### Material provided
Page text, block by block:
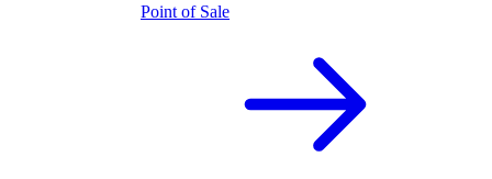
Point of Sale
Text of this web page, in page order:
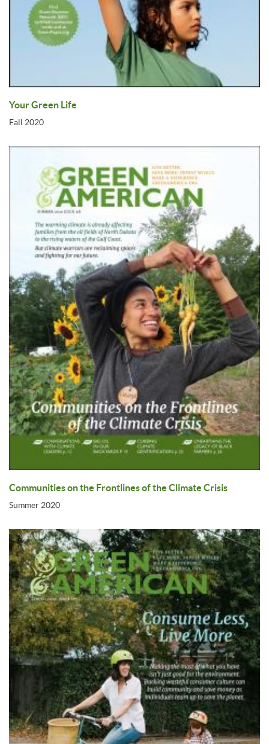
Your Green Life
Fall 2020
Communities on the Frontlines of the Climate Crisis
Summer 2020
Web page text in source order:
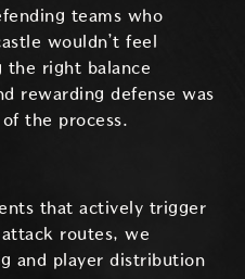
teams who
wouldn’t feel
the right balance
rewarding defense was
the process.
that actively trigger
routes, we
and player distribution
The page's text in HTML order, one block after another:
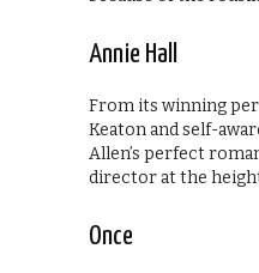
Annie Hall
From its winning
Keaton and self-
Allen’s perfect
director at the
Once
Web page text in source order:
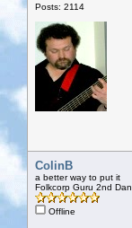
Posts: 2114
ColinB
a better way to put it
Folkcorp Guru 2nd Dan
Offline
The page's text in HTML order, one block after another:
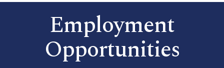
Employment
Opportunities
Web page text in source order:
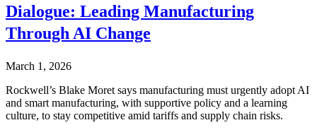
Dialogue: Leading Manufacturing
Through AI Change
March 1, 2026
Rockwell’s Blake Moret says manufacturing must urgently adopt AI
and smart manufacturing, with supportive policy and a learning
culture, to stay competitive amid tariffs and supply chain risks.
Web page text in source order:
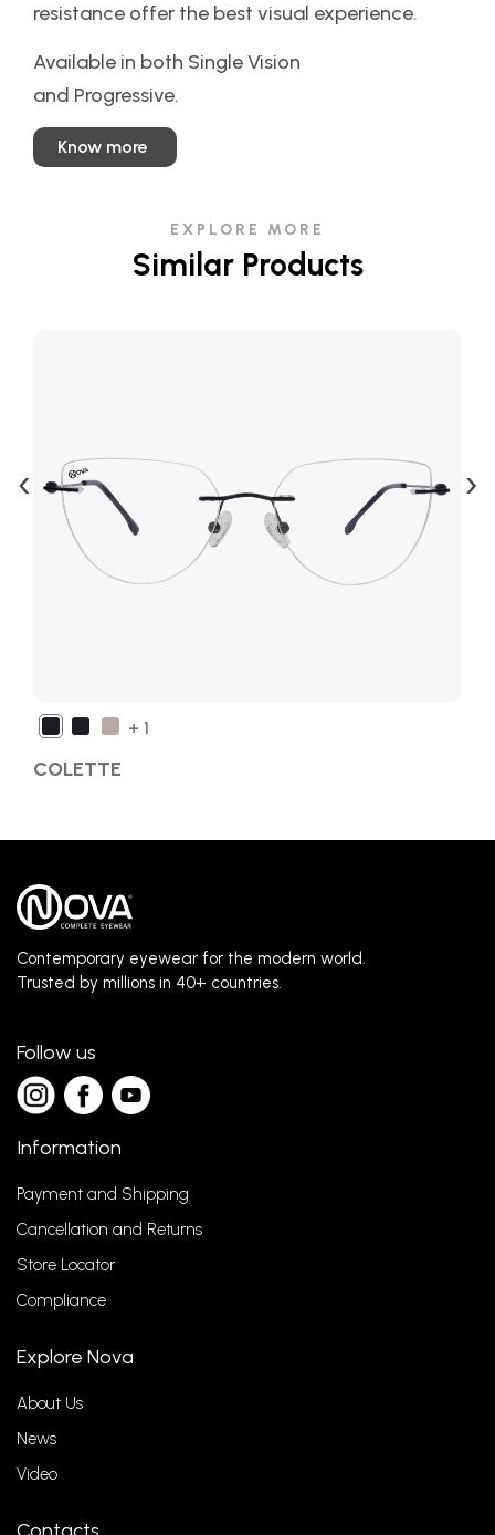
resistance offer the best visual experience.
Available in both Single Vision
and Progressive.
Know more
EXPLORE MORE
Similar Products
+ 1
COLETTE
‹ ›
Contemporary eyewear for the modern world.
Trusted by millions in 40+ countries.
Follow us
Information
Payment and Shipping
Cancellation and Returns
Store Locator
Compliance
Explore Nova
About Us
News
Video
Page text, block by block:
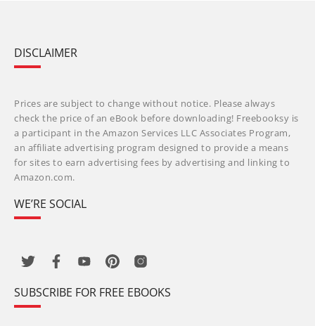
DISCLAIMER
Prices are subject to change without notice. Please always
check the price of an eBook before downloading! Freebooksy is
a participant in the Amazon Services LLC Associates Program,
an affiliate advertising program designed to provide a means
for sites to earn advertising fees by advertising and linking to
Amazon.com.
WE’RE SOCIAL
SUBSCRIBE FOR FREE EBOOKS
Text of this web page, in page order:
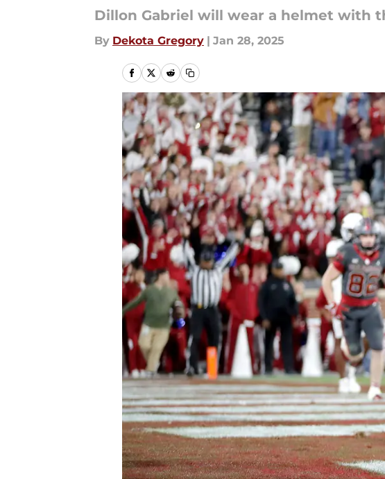
Dillon Gabriel will wear a helmet with
By Dekota Gregory | Jan 28, 2025
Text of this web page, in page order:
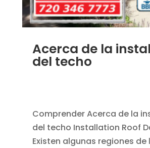
Acerca de la
del techo
Comprender Acerca de la
del techo Installation Roof
Existen algunas regiones de
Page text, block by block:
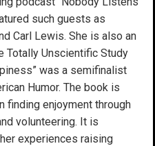
such guests as
Carl Lewis. She is also an
Totally Unscientific Study
was a semifinalist
Humor. The book is
finding enjoyment through
volunteering. It is
experiences raising
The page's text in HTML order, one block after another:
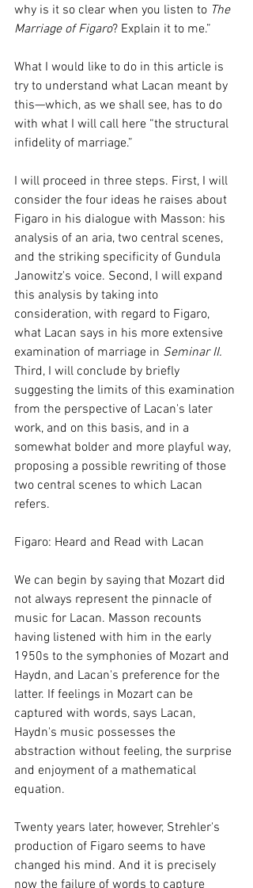
why is it so clear when you listen to The
Marriage of Figaro? Explain it to me.”
What I would like to do in this article is
try to understand what Lacan meant by
this—which, as we shall see, has to do
with what I will call here “the structural
infidelity of marriage.”
I will proceed in three steps. First, I will
consider the four ideas he raises about
Figaro in his dialogue with Masson: his
analysis of an aria, two central scenes,
and the striking specificity of Gundula
Janowitz's voice. Second, I will expand
this analysis by taking into
consideration, with regard to Figaro,
what Lacan says in his more extensive
examination of marriage in Seminar II.
Third, I will conclude by briefly
suggesting the limits of this examination
from the perspective of Lacan's later
work, and on this basis, and in a
somewhat bolder and more playful way,
proposing a possible rewriting of those
two central scenes to which Lacan
refers.
Figaro: Heard and Read with Lacan
We can begin by saying that Mozart did
not always represent the pinnacle of
music for Lacan. Masson recounts
having listened with him in the early
1950s to the symphonies of Mozart and
Haydn, and Lacan's preference for the
latter. If feelings in Mozart can be
captured with words, says Lacan,
Haydn's music possesses the
abstraction without feeling, the surprise
and enjoyment of a mathematical
equation.
Twenty years later, however, Strehler's
production of Figaro seems to have
changed his mind. And it is precisely
now the failure of words to capture
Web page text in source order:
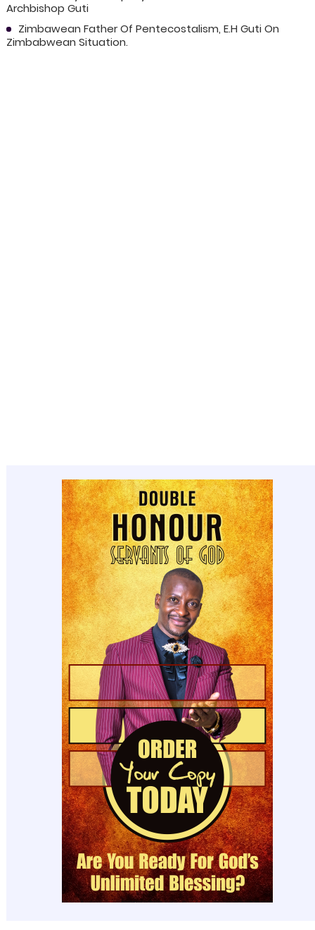
Archbishop Guti
Zimbawean Father Of Pentecostalism, E.H Guti On
Zimbabwean Situation.
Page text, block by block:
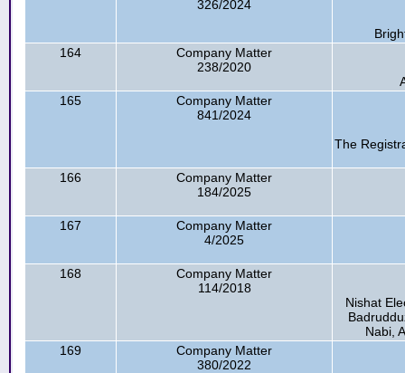
326/2024
164
Company Matter
238/2020
165
Company Matter
841/2024
The
166
Company Matter
184/2025
167
Company Matter
4/2025
168
Company Matter
114/2018
Nishat
Nabi,
169
Company Matter
380/2022
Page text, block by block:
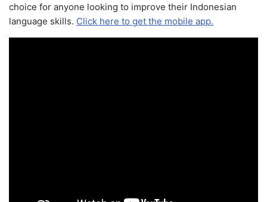
choice for anyone looking to improve their Indonesian
language skills. Click here to get the mobile app.
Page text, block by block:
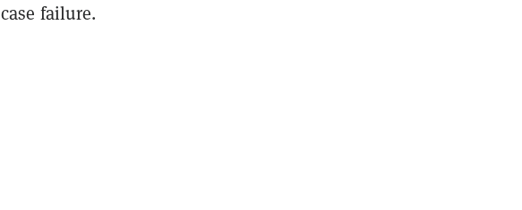
case failure.

### Problem to work on
Copy every record exactly as it appears, apart from any pictures.

### Written solution
Page text, block by block:
Point of Sale
Text of this web page, in page order:
Your Green Life
Fall 2020
Communities on the Frontlines of the Climate Crisis
Summer 2020
Web page text in source order:
teams who
wouldn’t feel
the right balance
rewarding defense was
the process.
that actively trigger
routes, we
and player distribution
The page's text in HTML order, one block after another:
Annie Hall
From its winning
Keaton and self-
Allen’s perfect
director at the
Once
Web page text in source order:
Posts: 2114
ColinB
a better way to put it
Folkcorp Guru 2nd Dan
Offline
The page's text in HTML order, one block after another:
Employment
Opportunities
Web page text in source order:
Dialogue: Leading Manufacturing
Through AI Change
March 1, 2026
Rockwell’s Blake Moret says manufacturing must urgently adopt AI
and smart manufacturing, with supportive policy and a learning
culture, to stay competitive amid tariffs and supply chain risks.
Web page text in source order:
resistance offer the best visual experience.
Available in both Single Vision
and Progressive.
Know more
EXPLORE MORE
Similar Products
+ 1
COLETTE
‹ ›
Contemporary eyewear for the modern world.
Trusted by millions in 40+ countries.
Follow us
Information
Payment and Shipping
Cancellation and Returns
Store Locator
Compliance
Explore Nova
About Us
News
Video
Page text, block by block:
DISCLAIMER
Prices are subject to change without notice. Please always
check the price of an eBook before downloading! Freebooksy is
a participant in the Amazon Services LLC Associates Program,
an affiliate advertising program designed to provide a means
for sites to earn advertising fees by advertising and linking to
Amazon.com.
WE’RE SOCIAL
SUBSCRIBE FOR FREE EBOOKS
Text of this web page, in page order:
Dillon Gabriel will wear a helmet with
By Dekota Gregory | Jan 28, 2025
Text of this web page, in page order:
Acerca de la
del techo
Comprender Acerca de la
del techo Installation Roof
Existen algunas regiones de
Page text, block by block:
such guests as
Carl Lewis. She is also an
Totally Unscientific Study
was a semifinalist
Humor. The book is
finding enjoyment through
volunteering. It is
experiences raising
The page's text in HTML order, one block after another:
why is it so clear when you listen to The
Marriage of Figaro? Explain it to me.”
What I would like to do in this article is
try to understand what Lacan meant by
this—which, as we shall see, has to do
with what I will call here “the structural
infidelity of marriage.”
I will proceed in three steps. First, I will
consider the four ideas he raises about
Figaro in his dialogue with Masson: his
analysis of an aria, two central scenes,
and the striking specificity of Gundula
Janowitz's voice. Second, I will expand
this analysis by taking into
consideration, with regard to Figaro,
what Lacan says in his more extensive
examination of marriage in Seminar II.
Third, I will conclude by briefly
suggesting the limits of this examination
from the perspective of Lacan's later
work, and on this basis, and in a
somewhat bolder and more playful way,
proposing a possible rewriting of those
two central scenes to which Lacan
refers.
Figaro: Heard and Read with Lacan
We can begin by saying that Mozart did
not always represent the pinnacle of
music for Lacan. Masson recounts
having listened with him in the early
1950s to the symphonies of Mozart and
Haydn, and Lacan's preference for the
latter. If feelings in Mozart can be
captured with words, says Lacan,
Haydn's music possesses the
abstraction without feeling, the surprise
and enjoyment of a mathematical
equation.
Twenty years later, however, Strehler's
production of Figaro seems to have
changed his mind. And it is precisely
now the failure of words to capture
Web page text in source order:
Archbishop Guti
Zimbawean Father Of Pentecostalism, E.H Guti On
Zimbabwean Situation.
Page text, block by block:
326/2024
164
Company Matter
238/2020
165
Company Matter
841/2024
The
166
Company Matter
184/2025
167
Company Matter
4/2025
168
Company Matter
114/2018
Nishat
Nabi,
169
Company Matter
380/2022
Page text, block by block:
choice for anyone looking to improve their Indonesian
language skills. Click here to get the mobile app.
Page text, block by block:
case failure.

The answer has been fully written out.